Commit c3b1f5a
fix(te-plugin): make _Linear arg indexing robust to TE signature changes (#1473)
Type of change: Bug fix
ModelOpt's `te_quantized_linear_fn` and `te_grouped_quantized_linear_fn`
read `weight` / `inp` from hard-coded positions in `args`. Two TE
signature changes broke this scheme:
- **TE 1.x → 2.0:** dropped the legacy `weight_fp8` slot between
`weight` and `inp`. ModelOpt handled this with an `if Version("2.0") <=
_TE_VERSION:` branch + a duplicate else branch.
- **TE 2.14 → 2.15:** inserted `weight_workspace` between `weight` and
`inp` at the `_Linear.forward` call site ([TE 2.15 linear.py
L1663](https://github.com/NVIDIA/TransformerEngine/blob/release_v2.15/transformer_engine/pytorch/module/linear.py#L1663)).
Unhandled by ModelOpt — `args[idx + 1]` resolved to `None` (workspace is
None outside FP8), which then crashed `TensorQuantizer.forward` on
`inputs.numel()` with `AttributeError: 'NoneType' object has no
attribute 'numel'`. Surfaced as a regression in Megatron-Bridge after
the TE 2.15 bump alongside ModelOpt 0.44.0rc3.

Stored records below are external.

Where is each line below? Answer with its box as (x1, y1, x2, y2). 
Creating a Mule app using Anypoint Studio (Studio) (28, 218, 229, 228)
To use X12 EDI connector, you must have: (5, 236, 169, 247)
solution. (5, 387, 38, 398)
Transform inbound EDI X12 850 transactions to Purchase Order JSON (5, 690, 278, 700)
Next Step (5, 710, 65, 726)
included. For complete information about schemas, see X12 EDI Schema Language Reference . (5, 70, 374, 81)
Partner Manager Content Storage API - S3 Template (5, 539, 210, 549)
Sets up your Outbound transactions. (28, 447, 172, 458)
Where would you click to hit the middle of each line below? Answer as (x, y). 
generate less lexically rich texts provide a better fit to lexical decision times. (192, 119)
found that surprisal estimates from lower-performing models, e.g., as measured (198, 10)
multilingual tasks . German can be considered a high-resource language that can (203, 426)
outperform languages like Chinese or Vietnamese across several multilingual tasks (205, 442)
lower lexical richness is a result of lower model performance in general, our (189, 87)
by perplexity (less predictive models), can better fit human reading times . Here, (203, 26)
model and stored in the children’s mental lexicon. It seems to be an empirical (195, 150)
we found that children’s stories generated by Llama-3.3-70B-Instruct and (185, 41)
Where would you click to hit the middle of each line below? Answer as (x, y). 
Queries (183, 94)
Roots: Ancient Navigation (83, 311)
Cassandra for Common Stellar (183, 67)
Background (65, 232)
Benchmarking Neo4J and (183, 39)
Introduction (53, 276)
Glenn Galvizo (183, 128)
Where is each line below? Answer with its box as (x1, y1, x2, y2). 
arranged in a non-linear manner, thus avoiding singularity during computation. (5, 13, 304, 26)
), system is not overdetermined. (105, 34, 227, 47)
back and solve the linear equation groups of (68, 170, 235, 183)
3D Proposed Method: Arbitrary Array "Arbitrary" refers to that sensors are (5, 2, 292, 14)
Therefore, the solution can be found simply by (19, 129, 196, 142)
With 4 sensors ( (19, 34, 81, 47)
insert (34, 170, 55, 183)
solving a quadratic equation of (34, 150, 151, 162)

- **TE 2.10:** `_GroupedLinear.forward`'s second positional slot was
renamed `m_splits` → `non_tensor_args` (tuple wrapping). ModelOpt had a
separate `Version("2.10")` gate for this.

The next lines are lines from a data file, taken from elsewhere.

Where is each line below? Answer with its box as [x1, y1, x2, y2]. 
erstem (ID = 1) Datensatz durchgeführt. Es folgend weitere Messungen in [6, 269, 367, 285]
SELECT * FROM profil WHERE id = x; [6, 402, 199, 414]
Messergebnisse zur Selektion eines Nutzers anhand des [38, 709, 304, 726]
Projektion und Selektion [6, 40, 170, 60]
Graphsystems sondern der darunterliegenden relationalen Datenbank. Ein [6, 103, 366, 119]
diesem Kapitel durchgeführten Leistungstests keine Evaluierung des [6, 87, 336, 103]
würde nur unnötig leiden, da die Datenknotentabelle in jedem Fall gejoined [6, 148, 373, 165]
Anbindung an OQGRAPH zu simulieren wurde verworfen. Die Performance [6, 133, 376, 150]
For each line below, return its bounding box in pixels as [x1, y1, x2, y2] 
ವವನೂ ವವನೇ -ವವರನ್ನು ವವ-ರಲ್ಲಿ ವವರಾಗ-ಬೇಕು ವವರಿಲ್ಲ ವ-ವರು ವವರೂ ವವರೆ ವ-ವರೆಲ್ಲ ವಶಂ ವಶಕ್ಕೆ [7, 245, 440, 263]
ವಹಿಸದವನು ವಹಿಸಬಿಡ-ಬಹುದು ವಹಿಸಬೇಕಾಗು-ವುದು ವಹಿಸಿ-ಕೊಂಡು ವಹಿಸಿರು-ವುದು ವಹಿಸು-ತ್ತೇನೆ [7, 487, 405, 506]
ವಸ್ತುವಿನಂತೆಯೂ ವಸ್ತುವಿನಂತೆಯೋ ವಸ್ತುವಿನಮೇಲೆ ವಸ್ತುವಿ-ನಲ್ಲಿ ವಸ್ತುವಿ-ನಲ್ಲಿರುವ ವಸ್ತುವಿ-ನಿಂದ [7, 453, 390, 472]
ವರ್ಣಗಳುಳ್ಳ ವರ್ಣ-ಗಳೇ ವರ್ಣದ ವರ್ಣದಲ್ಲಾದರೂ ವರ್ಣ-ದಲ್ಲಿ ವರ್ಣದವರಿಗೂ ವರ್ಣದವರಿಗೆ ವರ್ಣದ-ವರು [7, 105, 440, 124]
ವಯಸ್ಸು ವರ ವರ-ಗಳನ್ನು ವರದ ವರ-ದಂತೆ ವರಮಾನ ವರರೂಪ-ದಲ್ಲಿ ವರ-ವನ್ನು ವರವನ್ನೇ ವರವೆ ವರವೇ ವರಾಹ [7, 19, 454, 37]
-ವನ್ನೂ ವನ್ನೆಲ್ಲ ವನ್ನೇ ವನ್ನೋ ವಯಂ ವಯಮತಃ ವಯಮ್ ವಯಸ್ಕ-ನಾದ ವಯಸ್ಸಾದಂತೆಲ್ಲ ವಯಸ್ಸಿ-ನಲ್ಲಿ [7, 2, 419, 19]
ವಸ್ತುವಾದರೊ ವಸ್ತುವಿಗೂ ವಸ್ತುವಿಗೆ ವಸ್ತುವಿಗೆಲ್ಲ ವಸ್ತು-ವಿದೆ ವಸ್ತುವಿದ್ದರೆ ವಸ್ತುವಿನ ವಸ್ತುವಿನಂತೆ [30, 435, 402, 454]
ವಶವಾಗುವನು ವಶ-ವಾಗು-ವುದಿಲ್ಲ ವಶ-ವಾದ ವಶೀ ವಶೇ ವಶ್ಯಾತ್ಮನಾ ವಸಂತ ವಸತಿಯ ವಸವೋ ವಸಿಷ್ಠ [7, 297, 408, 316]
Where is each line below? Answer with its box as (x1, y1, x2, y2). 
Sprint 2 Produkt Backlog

Replace all three version gates with **parameter-name introspection** of
the live `_Linear.forward` / `_GroupedLinear.forward` signature. The
parameter names (`weight`, `inp`, `m_splits`, `non_tensor_args`) have
been stable across TE 1.x, 2.x, and 2.15+; only their relative positions
shift. The new code reads the live signature via
`inspect.signature(...).parameters`, locates `weight`/`inp` by name, and
mutates only those positions in a list copy of `args` — everything
between (e.g. TE 2.15's `weight_workspace`) and after passes through
verbatim. The dual-branch code in `te_quantized_linear_fn` collapses to
a single path.
No public API change. PTQ continues to work transparently across all
supported TE versions:
```python
import modelopt.torch.quantization as mtq
mtq.quantize(model, mtq.NVFP4_DEFAULT_CFG, forward_loop)
```
<!-- Mention how have you tested your change if applicable. -->
Existing TE plugin tests
(`tests/gpu_megatron/torch/quantization/plugins/test_transformer_engine.py`)

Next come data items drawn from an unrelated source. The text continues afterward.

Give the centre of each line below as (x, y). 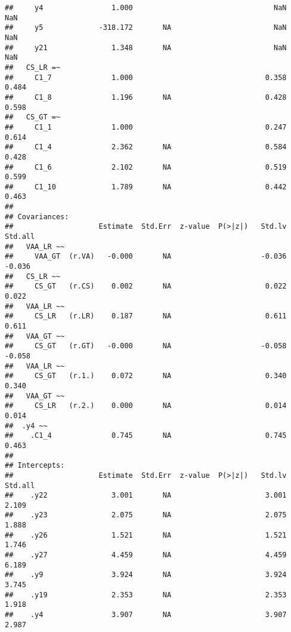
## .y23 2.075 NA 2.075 (146, 515)
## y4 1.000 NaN (146, 8)
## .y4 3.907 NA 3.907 (146, 615)
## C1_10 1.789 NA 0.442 (146, 187)
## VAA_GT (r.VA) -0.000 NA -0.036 (146, 257)
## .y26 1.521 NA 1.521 (146, 535)
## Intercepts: (35, 466)
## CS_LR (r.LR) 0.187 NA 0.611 (146, 316)
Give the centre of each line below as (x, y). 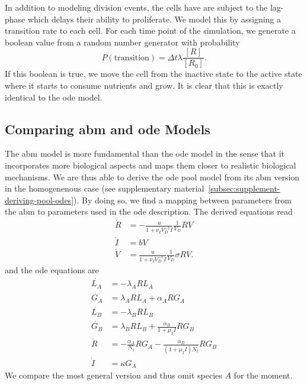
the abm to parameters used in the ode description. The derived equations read (149, 211)
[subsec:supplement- (244, 188)
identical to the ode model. (54, 97)
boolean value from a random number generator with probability (122, 42)
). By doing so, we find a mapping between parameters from (183, 200)
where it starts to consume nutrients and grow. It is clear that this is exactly (144, 85)
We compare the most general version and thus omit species (113, 375)
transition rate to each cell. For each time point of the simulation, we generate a (150, 30)
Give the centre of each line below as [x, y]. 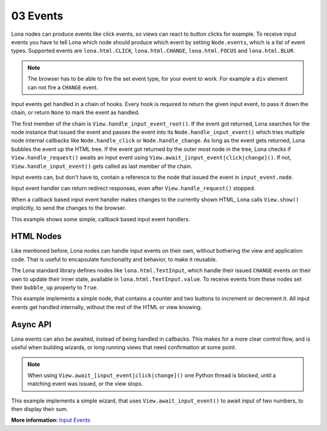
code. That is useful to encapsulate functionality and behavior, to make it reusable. [114, 259]
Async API [31, 324]
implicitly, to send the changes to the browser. [69, 208]
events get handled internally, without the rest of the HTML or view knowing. [107, 307]
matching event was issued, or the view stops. [85, 384]
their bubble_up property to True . [54, 287]
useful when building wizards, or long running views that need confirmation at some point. [124, 347]
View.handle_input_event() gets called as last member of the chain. [102, 166]
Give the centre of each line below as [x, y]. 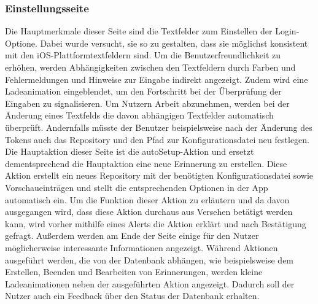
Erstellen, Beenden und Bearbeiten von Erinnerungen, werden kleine [134, 272]
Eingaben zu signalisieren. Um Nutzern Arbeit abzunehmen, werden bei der [147, 103]
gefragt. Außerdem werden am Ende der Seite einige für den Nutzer [132, 236]
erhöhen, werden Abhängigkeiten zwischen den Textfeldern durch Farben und [150, 67]
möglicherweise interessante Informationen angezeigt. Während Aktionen [142, 247]
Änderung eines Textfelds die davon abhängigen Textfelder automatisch [139, 115]
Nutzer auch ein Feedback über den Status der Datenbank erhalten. [132, 296]
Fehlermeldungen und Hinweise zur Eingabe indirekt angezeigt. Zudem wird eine [157, 79]
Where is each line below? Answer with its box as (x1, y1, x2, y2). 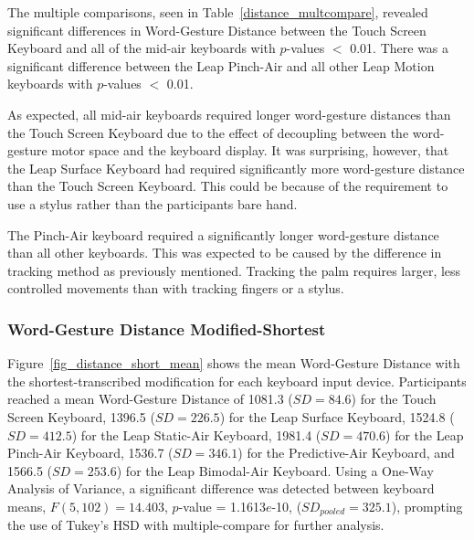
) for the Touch (351, 389, 437, 408)
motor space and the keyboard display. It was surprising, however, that (51, 141, 449, 160)
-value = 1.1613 (178, 496, 266, 515)
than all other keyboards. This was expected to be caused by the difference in (7, 243, 442, 262)
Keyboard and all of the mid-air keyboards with (7, 38, 276, 58)
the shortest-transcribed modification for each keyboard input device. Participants (7, 371, 467, 390)
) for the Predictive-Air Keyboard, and (237, 443, 455, 462)
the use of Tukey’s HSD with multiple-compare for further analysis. (7, 515, 384, 535)
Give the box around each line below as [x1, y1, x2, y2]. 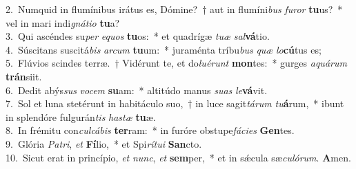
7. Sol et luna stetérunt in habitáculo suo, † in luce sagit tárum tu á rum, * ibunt [6, 96, 344, 111]
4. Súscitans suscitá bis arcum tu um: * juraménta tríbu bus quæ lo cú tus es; [6, 42, 322, 56]
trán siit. [6, 69, 42, 83]
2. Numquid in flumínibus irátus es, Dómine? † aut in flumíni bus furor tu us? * [6, 2, 343, 16]
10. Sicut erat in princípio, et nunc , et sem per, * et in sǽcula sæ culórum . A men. [6, 150, 351, 164]
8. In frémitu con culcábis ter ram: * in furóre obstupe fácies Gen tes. [6, 123, 295, 137]
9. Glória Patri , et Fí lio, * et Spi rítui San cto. [6, 136, 202, 150]
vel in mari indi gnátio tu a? [6, 15, 120, 30]

exercise both the `_forward` (no-grad calibration) and `_apply`
(grad-enabled training) paths of `te_quantized_linear_fn` for
`te.pytorch.Linear` — they would have caught the original TE 2.15
regression on a CI matrix entry pinned to TE 2.15. Verified trace
correctness across:
| TE version | `_Linear.forward` signature | `_te_linear` weight→inp gap
| `_GroupedLinear.forward` second slot |
|---|---|---|---|
| 1.x | `(ctx, weight, weight_fp8, inp, …)` | 1 | n/a |
| 2.0–2.14 | `(ctx, weight, inp, bias, …)` | 0 | `m_splits` |
| 2.15.x | `(ctx, weight, weight_workspace, inp, …)` | 1 |
`non_tensor_args` |
| 2.16+ (main) | `(ctx, weight, inp, bias, fwd_args)` | 0 |
`non_tensor_args` |
Make sure you read and follow [Contributor
guidelines](https://github.com/NVIDIA/Model-Optimizer/blob/main/CONTRIBUTING.md)
and your commits are signed (`git commit -s -S`).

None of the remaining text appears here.